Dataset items
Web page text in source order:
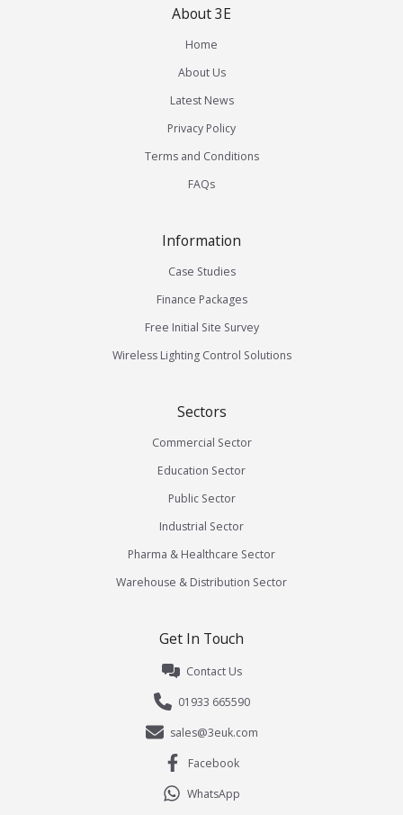
About 3E
Home
About Us
Latest News
Privacy Policy
Terms and Conditions
FAQs
Information
Case Studies
Finance Packages
Free Initial Site Survey
Wireless Lighting Control Solutions
Sectors
Commercial Sector
Education Sector
Public Sector
Industrial Sector
Pharma & Healthcare Sector
Warehouse & Distribution Sector
Get In Touch
Contact Us
01933 665590
sales@3euk.com
Facebook
WhatsApp
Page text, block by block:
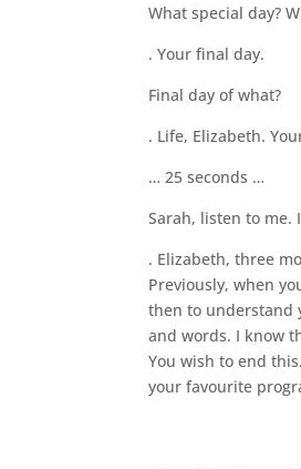
What special day?
. Your final day.
Final day of what?
. Life, Elizabeth.
… 25 seconds …
Sarah, listen to me.
. Elizabeth, three
Previously, when
then to understand
and words. I know
You wish to end
your favourite
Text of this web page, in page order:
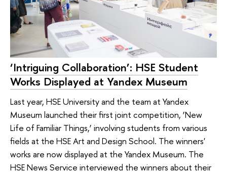
‘Intriguing Collaboration’: HSE Student
Works Displayed at Yandex Museum
Last year, HSE University and the team at Yandex
Museum launched their first joint competition, ‘New
Life of Familiar Things,’ involving students from various
fields at the HSE Art and Design School. The winners'
works are now displayed at the Yandex Museum. The
HSE News Service interviewed the winners about their
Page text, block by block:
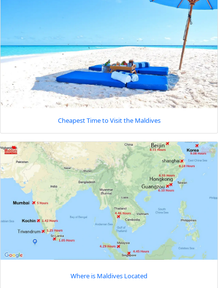
Cheapest Time to Visit the Maldives
Where is Maldives Located
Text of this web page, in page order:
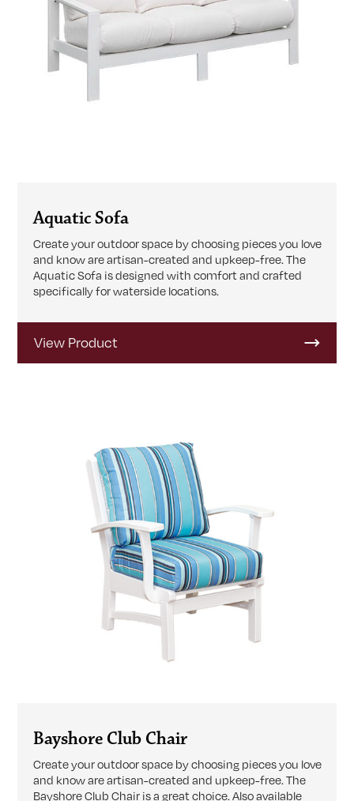
Aquatic Sofa
Create your outdoor space by choosing pieces you love
and know are artisan-created and upkeep-free. The
Aquatic Sofa is designed with comfort and crafted
specifically for waterside locations.
View Product
Bayshore Club Chair
Create your outdoor space by choosing pieces you love
and know are artisan-created and upkeep-free. The
Bayshore Club Chair is a great choice. Also available
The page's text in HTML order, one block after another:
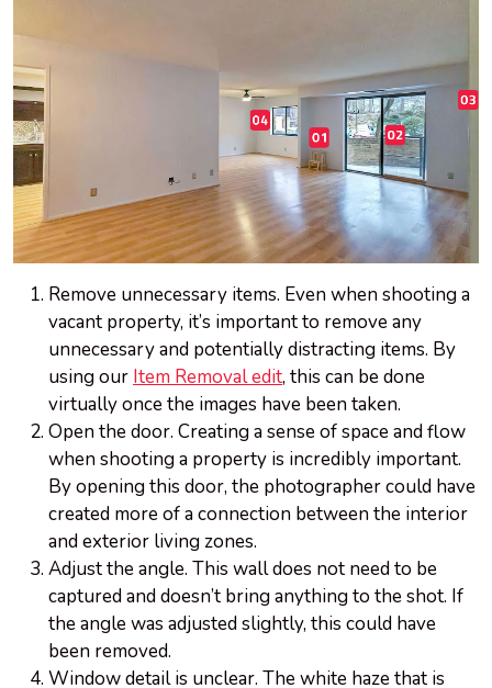
Remove unnecessary items. Even when shooting a
vacant property, it’s important to remove any
unnecessary and potentially distracting items. By
using our Item Removal edit, this can be done
virtually once the images have been taken.
Open the door. Creating a sense of space and flow
when shooting a property is incredibly important.
By opening this door, the photographer could have
created more of a connection between the interior
and exterior living zones.
Adjust the angle. This wall does not need to be
captured and doesn’t bring anything to the shot. If
the angle was adjusted slightly, this could have
been removed.
Window detail is unclear. The white haze that is
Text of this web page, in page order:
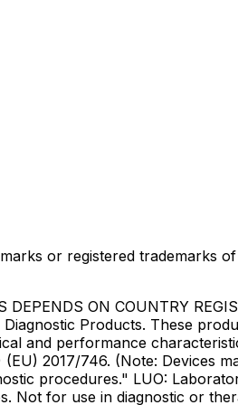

■ PROBLEM:
Tell how many lines in the data hold the string "News", giving the number by itself.

■ COMPLETED EXERCISE:
2